While at the beach, DSS called (again!) asking if we would consider taking a foster child.  This time we decided to say yes. And the Monday we returned, a precious 14 month old boy was brought to our home. My heart breaks for "C" (who is on the left); suffice it to say he has had nothing short of a very very very tough first 14months of life.
 
 
 
 
Doing life with 5 little ones ages 6yo and under is WiLd and CrAzY :)
 
 
 
And although my arms are never empty these days, my heart still longs, grieves, yearns for the little one that I will never again (this side of eternity) hold.
 
 
There is so much to write.  So many emotions in this heart of mine that I need to process.  There is still so much sadness over losing Isaiah; there is still so much envy of others and their "perfect" pregnancies and birth stories"; there is  unbelief about how a mom could so neglect her 14month old baby boy; there is confusion about why God chooses to take some little babies but He decides to grant life to others; there is a growing awareness of all the brokenness in this world (I truly led such a sheltered happy life); there is a grieving and a questioning of God about all this brokenness.... there are just so many many emotions. 
However, my day has been (just a tad) busy, and I am tired. 

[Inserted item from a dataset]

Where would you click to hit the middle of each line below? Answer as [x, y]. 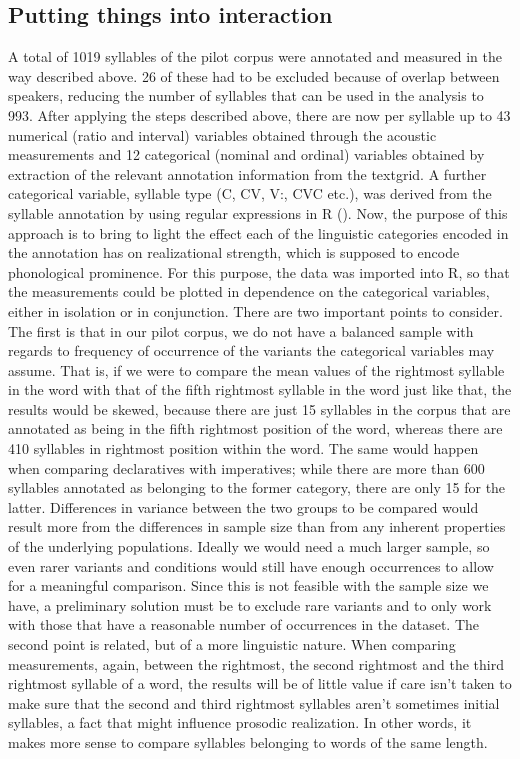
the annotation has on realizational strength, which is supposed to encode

So, I'm going to sign off. 
But I do hope to write again soon. 


2 comments:

  1. Thanks for posting. Yes your arms are full. I can see that. Looks like our house. Yes I struggle (so much) with why God takes some and leaves others. Why do people who abuse or neglect their kids get to keep them while he took my beloved and well-cared for daughter. But those are questions we will not know the answer to this side of heaven. My husband's grandma lost a son at 8 years old. There is a verse in Isaiah somewhere that brought her much comfort. About how he is keeping our children from future hurts. If I find the reference I'll let you know.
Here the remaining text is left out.